[[ INPUT FOR THIS TASK, beginning ]]
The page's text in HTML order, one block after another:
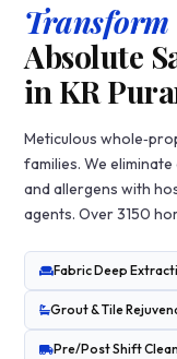
Transform
Absolute
in KR
Meticulous
families. We
and allergens with
agents. Over 3150
Fabric Deep
Grout & Tile
Pre/Post Shift Clean
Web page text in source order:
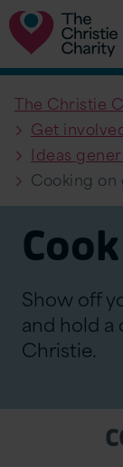
The Christie
Get
Ideas
Cooking on
Show off
and hold a
Christie.
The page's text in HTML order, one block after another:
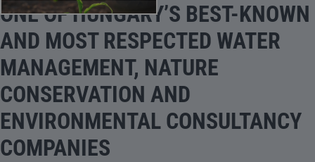
ONE OF HUNGARY’S BEST-KNOWN
AND MOST RESPECTED WATER
MANAGEMENT, NATURE
CONSERVATION AND
ENVIRONMENTAL CONSULTANCY
COMPANIES
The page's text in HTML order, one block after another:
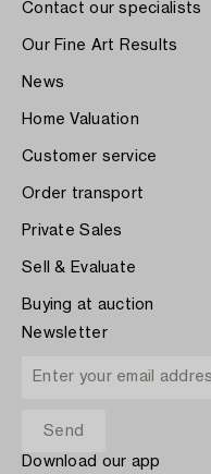
Contact our specialists
Our Fine Art Results
News
Home Valuation
Customer service
Order transport
Private Sales
Sell & Evaluate
Buying at auction
Newsletter
Download our app
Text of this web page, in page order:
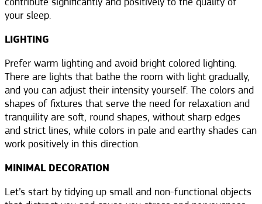
contribute significantly and positively to the quality of
your sleep.
LIGHTING
Prefer warm lighting and avoid bright colored lighting.
There are lights that bathe the room with light gradually,
and you can adjust their intensity yourself. The colors and
shapes of fixtures that serve the need for relaxation and
tranquility are soft, round shapes, without sharp edges
and strict lines, while colors in pale and earthy shades can
work positively in this direction.
MINIMAL DECORATION
Let’s start by tidying up small and non-functional objects
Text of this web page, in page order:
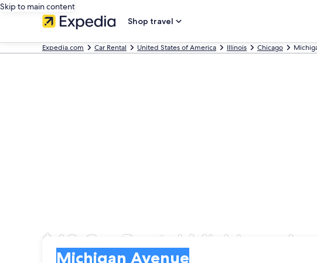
[[ INPUT FOR THIS TASK, end ]]
**WORK ITEM**. Set down the entries shown above once more, exactly as they read, but without pictures.

**OUTPUT BELOW**.
The page's text in HTML order, one block after another:
Transform
Absolute
in KR
Meticulous
families. We
and allergens with
agents. Over 3150
Fabric Deep
Grout & Tile
Pre/Post Shift Clean
Web page text in source order:
The Christie
Get
Ideas
Cooking on
Show off
and hold a
Christie.
The page's text in HTML order, one block after another:
ONE OF HUNGARY’S BEST-KNOWN
AND MOST RESPECTED WATER
MANAGEMENT, NATURE
CONSERVATION AND
ENVIRONMENTAL CONSULTANCY
COMPANIES
The page's text in HTML order, one block after another:
Contact our specialists
Our Fine Art Results
News
Home Valuation
Customer service
Order transport
Private Sales
Sell & Evaluate
Buying at auction
Newsletter
Download our app
Text of this web page, in page order:
contribute significantly and positively to the quality of
your sleep.
LIGHTING
Prefer warm lighting and avoid bright colored lighting.
There are lights that bathe the room with light gradually,
and you can adjust their intensity yourself. The colors and
shapes of fixtures that serve the need for relaxation and
tranquility are soft, round shapes, without sharp edges
and strict lines, while colors in pale and earthy shades can
work positively in this direction.
MINIMAL DECORATION
Let’s start by tidying up small and non-functional objects
Text of this web page, in page order:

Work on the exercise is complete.